(11/23/2013, 12:58 PM)sheldonison Wrote:(11/22/2013, 11:30 PM)mike3 Wrote: ....
where \( b_n \) are properly-chosen "basis functions". I have thought about the Kneser-mapping solution (i.e. regular iteration warped with theta mapping) as a possible set of basis functions... but the problem is this only covers half of the plane (as given, the upper half-plane), and the Cauchy equations require both halves of the plane.
....
Do you, perhaps, have any ideas as to how this could be done? The form of solution need not converge on the entire plane, only on and perhaps near the imaginary axis.
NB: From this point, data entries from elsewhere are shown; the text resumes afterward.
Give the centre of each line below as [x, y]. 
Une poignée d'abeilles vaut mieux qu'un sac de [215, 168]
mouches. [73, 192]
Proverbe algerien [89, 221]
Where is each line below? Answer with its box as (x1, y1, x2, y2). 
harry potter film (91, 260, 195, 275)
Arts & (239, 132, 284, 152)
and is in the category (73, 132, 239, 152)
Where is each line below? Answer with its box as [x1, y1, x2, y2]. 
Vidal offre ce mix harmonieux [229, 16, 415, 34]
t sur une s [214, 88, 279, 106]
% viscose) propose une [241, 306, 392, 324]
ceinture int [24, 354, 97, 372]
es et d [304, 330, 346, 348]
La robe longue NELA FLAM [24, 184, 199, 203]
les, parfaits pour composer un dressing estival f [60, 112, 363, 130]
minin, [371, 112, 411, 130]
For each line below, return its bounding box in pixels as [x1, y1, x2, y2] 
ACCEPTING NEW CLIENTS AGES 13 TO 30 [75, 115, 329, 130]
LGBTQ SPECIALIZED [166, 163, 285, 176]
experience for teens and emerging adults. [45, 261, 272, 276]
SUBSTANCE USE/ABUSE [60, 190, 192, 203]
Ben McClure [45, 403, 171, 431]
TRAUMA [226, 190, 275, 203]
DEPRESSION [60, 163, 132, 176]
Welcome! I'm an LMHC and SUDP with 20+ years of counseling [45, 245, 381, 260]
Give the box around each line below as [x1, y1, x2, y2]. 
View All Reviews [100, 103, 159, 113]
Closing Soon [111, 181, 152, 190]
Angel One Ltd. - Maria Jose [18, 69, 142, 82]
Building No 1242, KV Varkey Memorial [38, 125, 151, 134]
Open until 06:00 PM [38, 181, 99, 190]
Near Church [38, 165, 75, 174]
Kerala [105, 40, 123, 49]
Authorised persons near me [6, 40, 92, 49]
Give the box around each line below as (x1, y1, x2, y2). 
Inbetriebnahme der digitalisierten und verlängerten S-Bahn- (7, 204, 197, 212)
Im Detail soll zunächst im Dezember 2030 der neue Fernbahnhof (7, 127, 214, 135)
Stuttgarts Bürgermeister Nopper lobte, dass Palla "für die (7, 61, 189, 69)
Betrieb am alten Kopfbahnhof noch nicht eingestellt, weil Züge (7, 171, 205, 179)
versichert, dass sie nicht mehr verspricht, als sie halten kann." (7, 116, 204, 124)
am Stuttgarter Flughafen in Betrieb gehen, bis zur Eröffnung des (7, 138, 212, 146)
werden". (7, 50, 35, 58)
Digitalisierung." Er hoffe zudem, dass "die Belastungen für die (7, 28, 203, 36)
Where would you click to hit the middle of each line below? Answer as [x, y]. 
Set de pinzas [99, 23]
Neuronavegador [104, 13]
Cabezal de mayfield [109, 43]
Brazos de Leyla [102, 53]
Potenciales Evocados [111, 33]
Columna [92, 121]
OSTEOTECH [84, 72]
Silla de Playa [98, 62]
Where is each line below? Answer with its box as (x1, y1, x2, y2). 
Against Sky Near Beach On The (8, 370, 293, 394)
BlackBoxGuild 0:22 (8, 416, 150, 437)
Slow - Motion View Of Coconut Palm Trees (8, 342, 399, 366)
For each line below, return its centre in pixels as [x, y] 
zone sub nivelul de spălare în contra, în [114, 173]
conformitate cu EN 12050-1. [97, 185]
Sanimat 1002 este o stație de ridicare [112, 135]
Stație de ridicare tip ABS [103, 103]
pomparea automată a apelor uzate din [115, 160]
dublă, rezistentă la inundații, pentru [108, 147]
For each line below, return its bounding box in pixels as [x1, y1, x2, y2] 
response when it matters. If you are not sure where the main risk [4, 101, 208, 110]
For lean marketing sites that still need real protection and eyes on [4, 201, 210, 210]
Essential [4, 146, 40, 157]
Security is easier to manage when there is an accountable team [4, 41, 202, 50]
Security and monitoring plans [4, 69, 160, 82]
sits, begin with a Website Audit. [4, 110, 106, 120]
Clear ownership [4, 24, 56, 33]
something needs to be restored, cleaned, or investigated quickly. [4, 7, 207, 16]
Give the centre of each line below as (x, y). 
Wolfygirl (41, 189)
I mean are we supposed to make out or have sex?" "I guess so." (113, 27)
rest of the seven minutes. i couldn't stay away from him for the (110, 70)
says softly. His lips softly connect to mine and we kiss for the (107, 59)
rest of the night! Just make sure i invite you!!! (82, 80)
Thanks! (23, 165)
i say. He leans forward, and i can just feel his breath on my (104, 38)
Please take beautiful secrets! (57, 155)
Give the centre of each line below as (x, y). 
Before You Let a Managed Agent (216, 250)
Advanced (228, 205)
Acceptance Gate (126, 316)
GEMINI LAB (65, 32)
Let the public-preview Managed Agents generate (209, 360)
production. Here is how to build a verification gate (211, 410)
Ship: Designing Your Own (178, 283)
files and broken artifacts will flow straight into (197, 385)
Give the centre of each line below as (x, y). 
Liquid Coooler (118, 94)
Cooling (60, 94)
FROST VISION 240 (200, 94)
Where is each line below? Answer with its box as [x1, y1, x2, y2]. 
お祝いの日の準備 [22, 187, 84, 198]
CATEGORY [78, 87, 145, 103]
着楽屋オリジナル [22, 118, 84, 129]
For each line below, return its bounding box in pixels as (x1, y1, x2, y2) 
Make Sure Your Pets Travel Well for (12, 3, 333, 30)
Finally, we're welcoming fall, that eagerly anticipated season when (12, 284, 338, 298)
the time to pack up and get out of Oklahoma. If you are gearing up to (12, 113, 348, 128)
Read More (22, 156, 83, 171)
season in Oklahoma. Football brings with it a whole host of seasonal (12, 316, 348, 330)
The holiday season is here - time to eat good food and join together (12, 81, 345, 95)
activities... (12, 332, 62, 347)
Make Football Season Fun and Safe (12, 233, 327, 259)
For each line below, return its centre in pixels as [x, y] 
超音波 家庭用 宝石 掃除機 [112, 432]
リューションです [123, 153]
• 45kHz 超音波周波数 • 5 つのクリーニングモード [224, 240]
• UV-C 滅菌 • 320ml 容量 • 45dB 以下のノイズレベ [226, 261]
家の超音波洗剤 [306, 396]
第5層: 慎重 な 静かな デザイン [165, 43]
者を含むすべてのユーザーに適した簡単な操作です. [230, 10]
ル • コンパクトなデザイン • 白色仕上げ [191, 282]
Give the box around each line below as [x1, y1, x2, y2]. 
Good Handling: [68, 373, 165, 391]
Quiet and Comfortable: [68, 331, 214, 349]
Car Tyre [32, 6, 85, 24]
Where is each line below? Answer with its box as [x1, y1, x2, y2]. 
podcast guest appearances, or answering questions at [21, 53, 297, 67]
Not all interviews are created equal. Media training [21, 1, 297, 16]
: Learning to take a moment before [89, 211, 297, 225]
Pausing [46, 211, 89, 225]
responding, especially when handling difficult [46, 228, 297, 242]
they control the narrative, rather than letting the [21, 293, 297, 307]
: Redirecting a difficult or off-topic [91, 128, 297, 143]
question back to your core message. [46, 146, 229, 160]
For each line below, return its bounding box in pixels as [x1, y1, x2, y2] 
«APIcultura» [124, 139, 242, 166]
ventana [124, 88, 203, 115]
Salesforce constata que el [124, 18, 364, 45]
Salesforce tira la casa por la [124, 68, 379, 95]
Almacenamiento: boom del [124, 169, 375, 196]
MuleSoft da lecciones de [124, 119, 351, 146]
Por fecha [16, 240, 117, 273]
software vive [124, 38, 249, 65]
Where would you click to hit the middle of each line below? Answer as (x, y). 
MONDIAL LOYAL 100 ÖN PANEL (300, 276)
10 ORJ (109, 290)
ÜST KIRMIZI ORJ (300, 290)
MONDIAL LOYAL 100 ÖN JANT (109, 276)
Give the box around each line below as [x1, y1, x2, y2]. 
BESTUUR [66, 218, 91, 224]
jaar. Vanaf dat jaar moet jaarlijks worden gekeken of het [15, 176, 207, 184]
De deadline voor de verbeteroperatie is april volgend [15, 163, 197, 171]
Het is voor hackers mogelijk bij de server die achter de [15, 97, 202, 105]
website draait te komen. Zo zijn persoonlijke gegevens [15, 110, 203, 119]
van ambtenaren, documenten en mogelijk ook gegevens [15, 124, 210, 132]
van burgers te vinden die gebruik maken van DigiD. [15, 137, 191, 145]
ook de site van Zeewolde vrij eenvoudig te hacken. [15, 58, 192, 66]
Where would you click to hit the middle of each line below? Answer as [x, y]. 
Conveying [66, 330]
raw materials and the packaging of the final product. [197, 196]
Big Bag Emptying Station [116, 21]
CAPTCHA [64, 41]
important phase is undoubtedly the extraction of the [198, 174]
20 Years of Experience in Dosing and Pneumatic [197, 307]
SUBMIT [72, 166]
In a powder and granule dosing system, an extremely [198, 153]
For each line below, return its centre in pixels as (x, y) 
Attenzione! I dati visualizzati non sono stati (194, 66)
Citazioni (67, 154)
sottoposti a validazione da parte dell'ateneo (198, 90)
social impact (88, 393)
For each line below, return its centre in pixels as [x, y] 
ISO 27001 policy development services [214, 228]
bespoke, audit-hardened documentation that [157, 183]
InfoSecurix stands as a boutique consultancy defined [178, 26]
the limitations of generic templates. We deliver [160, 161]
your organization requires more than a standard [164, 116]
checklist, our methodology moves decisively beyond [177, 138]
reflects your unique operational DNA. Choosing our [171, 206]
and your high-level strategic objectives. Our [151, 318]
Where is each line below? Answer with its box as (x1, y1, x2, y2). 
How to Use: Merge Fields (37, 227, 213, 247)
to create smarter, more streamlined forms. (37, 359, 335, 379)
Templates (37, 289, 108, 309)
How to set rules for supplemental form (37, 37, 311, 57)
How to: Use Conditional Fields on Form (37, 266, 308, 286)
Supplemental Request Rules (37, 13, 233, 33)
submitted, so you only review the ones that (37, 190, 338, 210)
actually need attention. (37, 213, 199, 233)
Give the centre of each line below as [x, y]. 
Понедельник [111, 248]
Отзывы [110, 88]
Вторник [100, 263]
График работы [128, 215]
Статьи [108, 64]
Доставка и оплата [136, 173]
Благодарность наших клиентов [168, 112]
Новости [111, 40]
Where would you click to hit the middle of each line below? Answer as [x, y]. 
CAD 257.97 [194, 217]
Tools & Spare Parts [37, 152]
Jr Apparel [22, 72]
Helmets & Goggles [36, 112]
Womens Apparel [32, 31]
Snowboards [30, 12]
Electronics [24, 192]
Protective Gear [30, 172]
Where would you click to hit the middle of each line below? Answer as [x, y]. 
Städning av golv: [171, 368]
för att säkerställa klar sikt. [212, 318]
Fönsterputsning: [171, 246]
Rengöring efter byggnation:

You could try mapping the two unit infinite strip to the unit circle using,
\( f(z) = \frac{4}{\pi}\tan^{-1}(z) \)
Here, f(z) maps the unit circle to an infinite strip, from -1 to +1. The left side of the unit circle is mapped to -1+iz, and the right side of the circle is mapped to 1+iz, where iz varies from \( +/-\Im\infty \) I don't know if that would help or not, or whether the singularity at +/-I would be fairly mild, or not, given that the tetration solution also converges to a fixed point at \( +/-\Im\infty \).
- Sheldon
I'm not sure how that'd be useful, since what I need is a representation of the tetrational at the imaginary axis, that is, at \( it \) where \( t \) goes between \( \pm \infty \), not \( -1 + it \) or \( 1 + it \) (these are obtained by exp/log of the function's values at the imaginary axis within the integral equation under the integral sign, while on the other side of the equation (without the integral) is the function on the imaginary axis). So I don't see how this makes for a set of basis functions for the function on the imaginary axis.
Edit: Although, I suppose that could work since you could just drop an "exp" or a "log" on the side of the integral equation that wants values at the imaginary axis. However, now that side of the integral equation can only be valid for input to the function in half the range of what the right side uses, namely the half of the unit circle we use to retrieve the values at the imaginary axis. So I'm not sure this'll work, as the integral equation, as specified, is for the whole function.